С конца двадцатых до середины тридцатых годов моя мать носила короткую стрижку — послевоенный стиль английских взбалмошных девиц, — хотя к 1930 году она уже вышла из моды. Пышные волосы Диты отказывались облегать голову аккуратной шапочкой, как у Луизы Брукс (которой она, возможно, и пыталась подражать), и торчали во все стороны. Мама никогда бы не стала красить волосы, отчасти потому, что считала это вульгарным, но в основном потому, что не настолько заботилась о своей внешности, чтобы идти на такие хлопоты. Потом она отрастила их подлиннее и убирала со лба широкой атласной лентой, повязанной вокруг головы. Ева некоторое время ходила точно так же. Фотографии моей матери — слабый отголосок модных тенденций эпохи, доведенных в облике Евы до совершенства.
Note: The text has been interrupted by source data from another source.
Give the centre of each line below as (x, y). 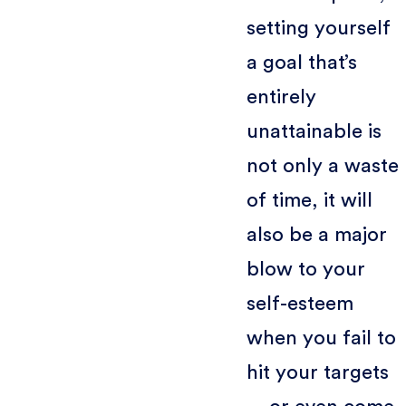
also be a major (316, 234)
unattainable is (314, 131)
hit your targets (317, 372)
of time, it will (309, 200)
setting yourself (318, 28)
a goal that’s (301, 62)
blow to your (305, 269)
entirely (281, 97)
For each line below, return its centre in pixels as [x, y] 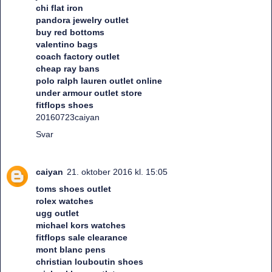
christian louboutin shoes [90, 261]
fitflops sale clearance [82, 237]
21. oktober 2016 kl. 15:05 [117, 172]
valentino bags [67, 44]
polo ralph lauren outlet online [99, 80]
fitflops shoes [65, 105]
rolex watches [65, 201]
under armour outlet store [89, 93]

Они обе предпочитали короткие юбки, выставляющие напоказ ножки, и развевающиеся, кокетливые летние платьица. Только у Евы к середине тридцатых их были дюжины, а у мамы — два или три, в них она позировала для семейных фотографий чуть ли не до конца войны.
К 1938 году Ева Браун стала стройнее и изысканнее, появлялась всегда элегантно одетой и с прекрасным маникюром. Молодая Траудль Хумпс (ее девичья фамилия) впервые посетила Бергхоф в марте 1943 года, через несколько месяцев после поступления в секретариат. Роль Евы в жизни Гитлера оказалась для нее полной неожиданностью. «Ганс Юнге объяснил мне, что она любовница/хозяйка Бергхофа, негласно принятая и признаваемая за таковую здешними гостями». Траудль наивно поражалась утонченности Евы:
Она очень хорошо одевалась и вообще выглядела элегантно. Ее ухоженные волосы были осветлены, а приятное лицо довольно ярко накрашено, но все это с отменным вкусом. Она была невысока ростом, но отлично сложена и умела держать себя. Она прекрасно знала, какая одежда ей идет. Она никогда не разряжалась, знала меру, хотя и носила драгоценные украшения. [Память Траудль сыграла с ней шутку. Ева не носила драгоценностей.]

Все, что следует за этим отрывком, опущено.